Creating a Local Yum Repository

This section explains how to set up a local yum repository to install CDH on the machines in your cluster. There are a number of reasons you might want to do this, for example:

  • The computers in your cluster may not have Internet access. You can still use yum to do an installation on those machines by creating a local yum repository.
  • You may want to keep a stable local repository to ensure that any new installations (or re-installations on existing cluster members) use exactly the same bits.
  • Using a local repository may be the most efficient way to distribute the software to the cluster members.

To set up your own internal mirror, follow the steps below. You need an internet connection for the steps that require you to download packages and create the repository itself. You will also need an internet connection in order to download updated RPMs to your local repository.
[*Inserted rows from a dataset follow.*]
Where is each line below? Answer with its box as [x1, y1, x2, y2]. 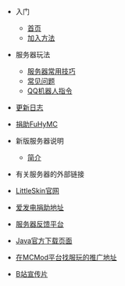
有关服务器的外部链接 [15, 169, 84, 179]
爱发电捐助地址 [15, 203, 64, 212]
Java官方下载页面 [15, 236, 73, 245]
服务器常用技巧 [27, 67, 76, 76]
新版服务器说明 [15, 136, 64, 145]
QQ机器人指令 [27, 86, 73, 96]
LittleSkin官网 [15, 186, 60, 195]
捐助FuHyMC [15, 120, 59, 129]
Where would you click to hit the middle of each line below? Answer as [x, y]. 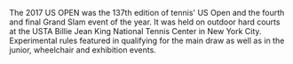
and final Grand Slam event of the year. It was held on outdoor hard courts [145, 22]
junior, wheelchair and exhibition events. [83, 50]
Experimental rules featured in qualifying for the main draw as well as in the [147, 40]
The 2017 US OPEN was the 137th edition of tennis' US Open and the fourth [147, 13]
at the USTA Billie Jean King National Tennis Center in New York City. [135, 31]
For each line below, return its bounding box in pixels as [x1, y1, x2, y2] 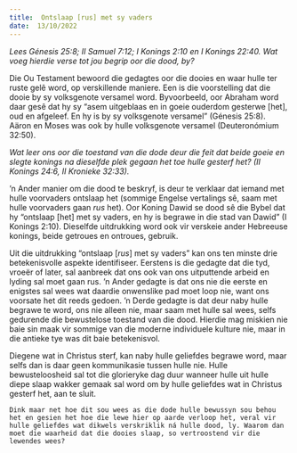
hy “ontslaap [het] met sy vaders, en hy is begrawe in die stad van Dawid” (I [9, 211, 287, 222]
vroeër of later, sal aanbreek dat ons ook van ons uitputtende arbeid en [9, 267, 269, 277]
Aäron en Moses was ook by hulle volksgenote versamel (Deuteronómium [9, 119, 280, 130]
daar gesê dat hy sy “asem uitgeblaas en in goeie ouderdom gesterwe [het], [9, 101, 288, 111]
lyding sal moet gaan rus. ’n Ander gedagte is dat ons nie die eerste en [9, 276, 269, 286]
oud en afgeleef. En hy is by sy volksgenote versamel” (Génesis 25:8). [9, 111, 267, 121]
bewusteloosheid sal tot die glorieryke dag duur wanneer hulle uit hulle [9, 369, 269, 380]
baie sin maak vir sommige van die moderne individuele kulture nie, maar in [9, 323, 286, 334]
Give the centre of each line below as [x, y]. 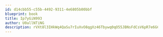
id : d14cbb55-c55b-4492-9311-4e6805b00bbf [49, 9]
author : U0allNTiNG [25, 23]
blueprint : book [21, 14]
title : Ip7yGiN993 [24, 18]
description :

  1. Click the entry in the table below that matches your RHEL or CentOS system, navigate to the repo file for your system and save it in the /etc/yum.repos.d/ directory.

    For OS Version

    Click this Link

    RHEL/CentOS/Oracle 5

    RHEL/CentOS/Oracle 5 link

    RHEL/CentOS/Oracle 6 (64-bit)

    RHEL/CentOS/Oracle 6 link

  2. Install a web server such as apache/lighttpd on the machine which will serve the RPMs. The default configuration should work. HTTP access must be allowed to pass through any firewalls between this server and the internet connection.
  3. On the server with the web server,, install the yum-utils and createrepo RPM packages if they are not already installed. The yum-utils package includes the reposync command, which is required to create the local Yum repository.
    sudo yum install yum-utils createrepo
  4. On the same computer as in the previous steps, download the yum repository into a temporary location. On RHEL/CentOS 6, you can use a command such as:
    reposync -r cloudera-cdh5 

    You can replace with any alpha-numeric string. It will be the name of your local repository, used in the header of the repo file other systems will use to connect to your repository. You can now disconnect your server from the internet.
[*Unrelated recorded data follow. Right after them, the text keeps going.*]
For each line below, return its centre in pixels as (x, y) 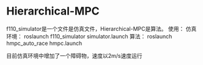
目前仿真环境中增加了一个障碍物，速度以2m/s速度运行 (74, 55)
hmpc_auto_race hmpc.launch (44, 43)
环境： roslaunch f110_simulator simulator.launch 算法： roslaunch (89, 36)
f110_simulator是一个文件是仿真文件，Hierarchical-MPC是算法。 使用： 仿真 (102, 29)
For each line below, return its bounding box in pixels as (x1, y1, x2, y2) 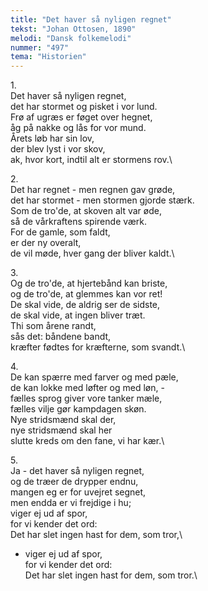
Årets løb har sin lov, (10, 132, 95, 145)
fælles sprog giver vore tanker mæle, (10, 392, 163, 405)
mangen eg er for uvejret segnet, (10, 486, 147, 498)
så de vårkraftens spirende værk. (10, 216, 148, 228)
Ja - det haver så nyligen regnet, (10, 465, 145, 477)
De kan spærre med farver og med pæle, (10, 371, 179, 383)
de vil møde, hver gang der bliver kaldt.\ (10, 247, 175, 260)
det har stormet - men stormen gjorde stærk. (10, 194, 195, 206)
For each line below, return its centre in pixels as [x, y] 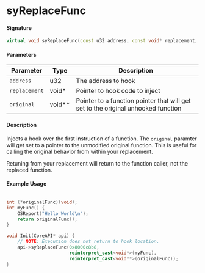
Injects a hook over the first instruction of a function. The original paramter [102, 139]
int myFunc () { [26, 208]
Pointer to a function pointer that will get [133, 101]
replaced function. [30, 170]
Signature [19, 27]
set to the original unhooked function [129, 109]
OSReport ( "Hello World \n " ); [53, 213]
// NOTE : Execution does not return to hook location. [88, 242]

  5. Put all the RPMs into a directory served by your web server, such as /var/www/html/cdh/5/RPMS/noarch/ (or x86_64 or i386 instead of noarch). The directory structure 5/RPMS/noarch is required. Make sure you can remotely access the files in the directory using HTTP, using a URL similar to http://<yourwebserver>/cdh/5/RPMS/).
  6. On your web server, issue the following command from the 5/ subdirectory of your RPM directory:
    createrepo .

    This will create or update the metadata required by the yum command to recognize the directory as a repository. The command creates a new directory called repodata. If necessary, adjust the permissions of files and directories in your entire repository directory to be readable by the web server user.

  7. Edit the repo file you downloaded in step 1 and replace the line starting with baseurl= or mirrorlist= with baseurl=http://<yourwebserver>/cdh/5/, using the URL from step 5. Save the file back to /etc/yum.repos.d/.
  8. While disconnected from the internet, issue the following commands to install CDH from your local yum repository.

Example:

yum update
yum install hadoop

Once you have confirmed that your internal mirror works, you can distribute this modified repo file to any system which can connect to your repository server. Those systems can now install CDH from your local repository without internet access. Follow the instructions under Installing the Latest CDH 5 Release, starting at Step 2 (you have already done Step 1).